Corvus lands record battery order for CMAL ferries

Corvus lands record battery order for CMAL ferries

Corvus Energy has secured a record battery contract for Scotland. Remontowa Shipbuilding has ordered Corvus systems for seven fully electric CMAL ferries, each fitted with a 5.7 MWh Dolphin NxtGen ESS, with deliveries staged from 2026 to 2028.


Corvus Energy has secured what it describes as the largest contract in its history, by USD value, after winning an order from Remontowa Shipbuilding to supply battery energy storage systems for seven fully electric ferries being built for Caledonian Maritime Assets Limited (CMAL).

The programme forms part of CMAL’s Small Vessel Replacement Programme (SVRP), covering seven Loch-class electric ferries intended to support services and connectivity for island communities on Scotland’s west coast.
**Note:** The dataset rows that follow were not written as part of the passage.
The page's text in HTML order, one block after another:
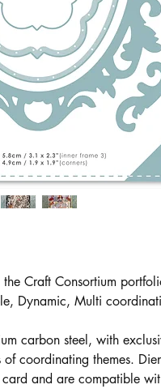
Craft Consortium
Dynamic, Multi
carbon steel, with
of coordinating themes.
and are compatible
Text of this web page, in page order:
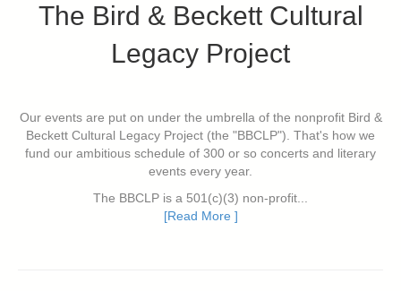
The Bird & Beckett Cultural
Legacy Project
Our events are put on under the umbrella of the nonprofit Bird &
Beckett Cultural Legacy Project (the "BBCLP"). That's how we
fund our ambitious schedule of 300 or so concerts and literary
events every year.
The BBCLP is a 501(c)(3) non-profit...
[Read More ]
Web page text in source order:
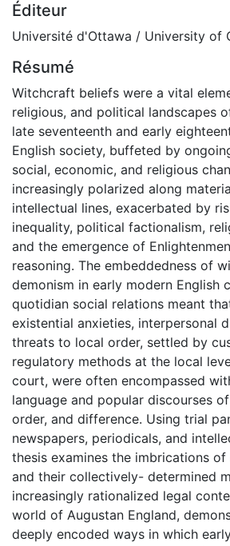
Éditeur
Université d'Ottawa / University of
Résumé
Witchcraft beliefs were a vital
religious, and political landscapes
late seventeenth and early
English society, buffeted by
social, economic, and religious
increasingly polarized along
intellectual lines, exacerbated by
inequality, political factionalism,
and the emergence of
reasoning. The embeddedness of
demonism in early modern English
quotidian social relations meant
existential anxieties, interpersonal
threats to local order, settled by
regulatory methods at the local
court, were often encompassed
language and popular discourses
order, and difference. Using trial
newspapers, periodicals, and
thesis examines the imbrications of
and their collectively- determined
increasingly rationalized legal
world of Augustan England,
deeply encoded ways in which

Each vessel will be equipped with a 5.7 MWh Corvus Dolphin NxtGen Energy Storage System, taking the combined installed capacity across the seven ferries to around 40 MWh.
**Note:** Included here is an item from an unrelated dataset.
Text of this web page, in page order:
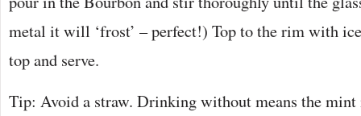
metal it will ‘frost’ – perfect!) Top to the rim with
top and serve.
Tip: Avoid a straw. Drinking without means the mint

Corvus said deliveries are planned to start in 2026 with one system, followed by three systems in 2027 and three more in 2028 — a timeline that underscores both the scale of the order and the industrial reality of battery-system manufacturing, integration, and commissioning at shipyard cadence.

“This project is significant for Corvus Energy not only because of its scale, but also because of the outstanding collaboration we’ve had with the designer, the shipyard, and the integrator throughout the entire process,” said Stein Ruben Larsen, Senior Vice President of Sales at Corvus Energy. ABB is named as the integrator for the vessels’ battery systems.

The vessel design and engineering work is spread across multiple organisations: naValue provided the concept design, LMG Marin developed the basic design, and Remontowa Marine Design & Consulting delivered the electrical and detailed design. That division of labour is increasingly typical in European clean-maritime projects, where operators are trying to de-risk new technology by leaning on established yards, integrators, and naval architects with prior electrification experience.

Remontowa and Corvus also point to continuity. The companies have worked together since 2018 across a mix of fully electric ferries and hybrid offshore vessels, and Corvus said the CMAL programme takes their joint project count to close to 20.

The UK angle is straightforward: ferry electrification is moving from “one-off demonstrator” into repeatable fleet procurement, but only if charging infrastructure, grid connections, and operational patterns keep up. A seven-vessel series build is a step towards standardisation — and it will be judged on availability, maintainability, and lifecycle cost as much as emissions.